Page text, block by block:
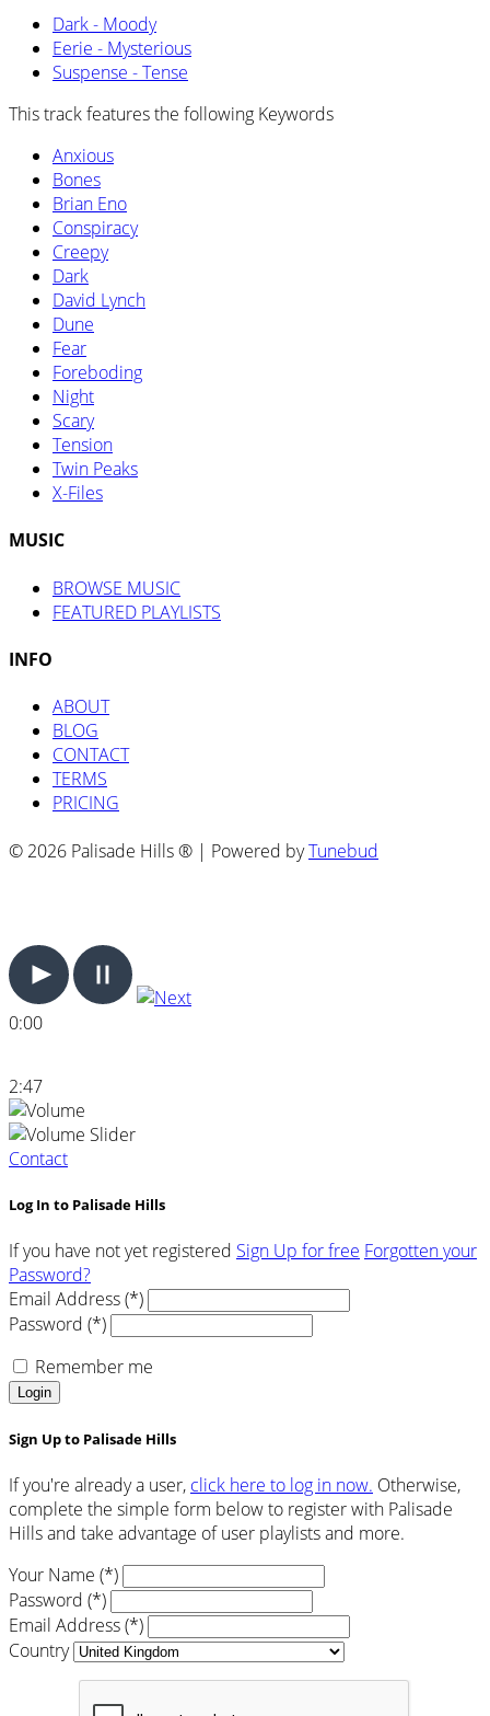
Dark - Moody
Eerie - Mysterious
Suspense - Tense
This track features the following Keywords
Anxious
Bones
Brian Eno
Conspiracy
Creepy
Dark
David Lynch
Dune
Fear
Foreboding
Night
Scary
Tension
Twin Peaks
X-Files
MUSIC
BROWSE MUSIC
FEATURED PLAYLISTS
INFO
ABOUT
BLOG
CONTACT
TERMS
PRICING
© 2026 Palisade Hills ® | Powered byTunebud
0:00
2:47
Contact
Log In to Palisade Hills
If you have not yet registered Sign Up for free Forgotten your
Password?
Email Address (*)
Password (*)
Remember me
Login
Sign Up to Palisade Hills
If you're already a user, click here to log in now. Otherwise,
complete the simple form below to register with Palisade
Hills and take advantage of user playlists and more.
Your Name (*)
Password (*)
Email Address (*)
Country
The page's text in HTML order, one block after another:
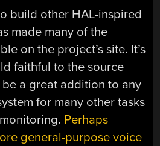
build other HAL-inspired
made many of the
on the project’s site. It’s
faithful to the source
a great addition to any
for many other tasks
Perhaps
general-purpose voice
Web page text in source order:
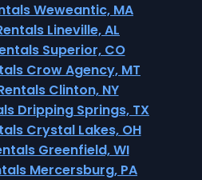
Weweantic, MA
Lineville, AL
Superior, CO
Crow Agency, MT
Clinton, NY
Dripping Springs, TX
Crystal Lakes, OH
Greenfield, WI
Mercersburg, PA
#####
Output the lines above between the one holding "Eerie - Mysterious" and the one holding "Log In to Palisade Hills", inclusive, with nothing before or after them.

Eerie - Mysterious
Suspense - Tense
This track features the following Keywords
Anxious
Bones
Brian Eno
Conspiracy
Creepy
Dark
David Lynch
Dune
Fear
Foreboding
Night
Scary
Tension
Twin Peaks
X-Files
MUSIC
BROWSE MUSIC
FEATURED PLAYLISTS
INFO
ABOUT
BLOG
CONTACT
TERMS
PRICING
© 2026 Palisade Hills ® | Powered byTunebud
0:00
2:47
Contact
Log In to Palisade Hills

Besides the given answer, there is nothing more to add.